Laetare

BWV 150: Nach dir, Herr, verlanget mich

Die Kantate für den heutigen Sonntag, BWV 150, „Nach dir, Herr, verlanget mich“ hat es in sich. Denn: Sie wirft gleich mehrere Fragen auf. Zum einen: Stammt sie wirklich von Johann Sebastian Bach? Wenn ja: Für welchen Sonntag des Kirchenjahres hat er sie komponiert? Und die dritte Frage: Wann war die Uraufführung?

 (DR)

 

Am heutigen Sonntag Laetare wurde die Kantate jedenfalls mit Sicherheit nicht aufgeführt, denn: In den geprägten Zeiten, also der Fastenzeit und der Adventszeit gab es keine Kirchenmusik: Dem Charakter dieser Zeit entsprechend. Dennoch passt die Kantate „Nach dir, Herr, verlanget mich“ ganz gut zum Gedanken der Fastenzeit und so müssen wir auch am heutigen Sonntag nicht auf die Kantate verzichten. Der Text spricht vom Mensch, der in Gefahr ist, aber im Vertrauen auf Gott lebt, der die Rettung bringen wird.

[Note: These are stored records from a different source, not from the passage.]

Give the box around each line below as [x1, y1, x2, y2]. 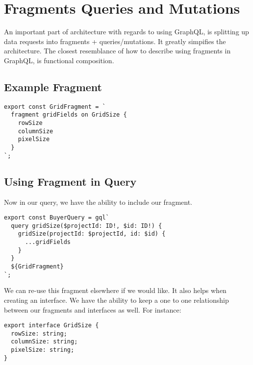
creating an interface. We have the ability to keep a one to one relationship [4, 294, 229, 305]
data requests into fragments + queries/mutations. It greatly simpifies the [4, 36, 226, 46]
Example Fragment [4, 79, 102, 94]
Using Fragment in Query [4, 173, 137, 189]
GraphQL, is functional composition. [4, 55, 114, 65]
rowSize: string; [11, 330, 67, 337]
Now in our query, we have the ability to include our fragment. [4, 196, 193, 207]
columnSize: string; [11, 338, 78, 345]
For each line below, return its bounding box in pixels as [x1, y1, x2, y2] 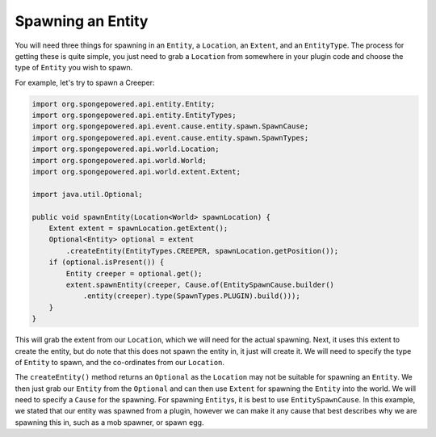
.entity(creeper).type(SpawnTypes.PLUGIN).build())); [82, 292, 300, 300]
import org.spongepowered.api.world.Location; [31, 145, 220, 153]
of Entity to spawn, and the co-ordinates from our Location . [15, 357, 225, 367]
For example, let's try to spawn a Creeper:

Zweifel an der Echtheit der Kantate bzw. der Autorschaft Bachs begründen sich darin, dass die Kantate in vielen Teilen etwas unreif wirkt. Dennoch: Die charakteristischen Züge der Bachschen Satztechnik sind zu erkennen. Es könnte sich daher auch um ein Werk eines frühen Bachschülers handeln, entstanden unter den Augen oder sogar mit Hilfe des Lehrers Johann Sebastian Bachs.

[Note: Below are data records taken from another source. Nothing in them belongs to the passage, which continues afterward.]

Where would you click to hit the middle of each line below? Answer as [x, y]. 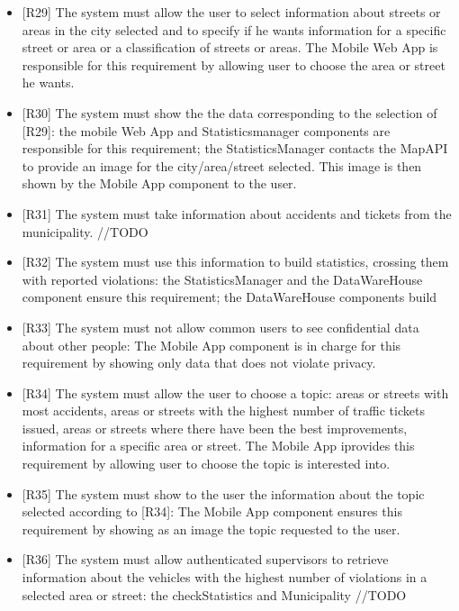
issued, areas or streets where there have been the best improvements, [215, 428]
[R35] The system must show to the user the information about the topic [223, 493]
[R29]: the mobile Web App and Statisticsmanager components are [206, 130]
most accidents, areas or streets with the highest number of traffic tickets [223, 410]
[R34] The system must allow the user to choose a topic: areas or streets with [235, 392]
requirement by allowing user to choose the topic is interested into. [206, 464]
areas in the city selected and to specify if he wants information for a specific [234, 29]
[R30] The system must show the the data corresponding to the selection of [229, 112]

Der Text besteht aus Zitaten aus dem 25. Psalm und freier Dichtung, Choräle fehlen in dieser Kantate. Nach einem einleitenden Instrumentalvorspiel folgt der erste Chorsatz.

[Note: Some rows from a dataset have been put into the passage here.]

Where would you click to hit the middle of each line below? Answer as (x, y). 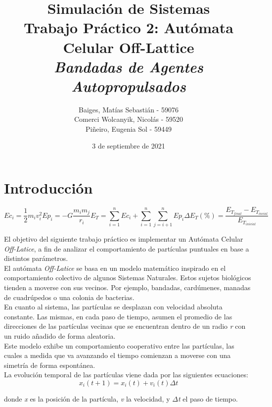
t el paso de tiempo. (208, 398)
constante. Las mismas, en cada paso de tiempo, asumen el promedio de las (118, 316)
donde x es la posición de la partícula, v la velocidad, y (87, 398)
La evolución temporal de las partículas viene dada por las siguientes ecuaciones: (126, 375)
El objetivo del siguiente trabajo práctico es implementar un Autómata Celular (124, 239)
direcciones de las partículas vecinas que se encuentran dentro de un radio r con (125, 326)
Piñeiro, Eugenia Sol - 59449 (129, 129)
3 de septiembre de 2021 (129, 145)

Der folgende dritte Satz ist eine locker gefügte, kurze Arie. Der Text entstammt freier Dichtung. Satz vier wiederum bringt eine Folge kleingliedriger, im Tempo und Rhythmus wechselnder Chorabschnitte, ähnlich dem 2. Satz. Die Anfangsworte „Leite mich“ haben den Komponisten zu bildlicher Darstellung angeregt. Eine Tonleiter steigt, beim Bass beginnend, Takt für Takt durch die vier Singstimmen und anschließend durch die beiden Violinen.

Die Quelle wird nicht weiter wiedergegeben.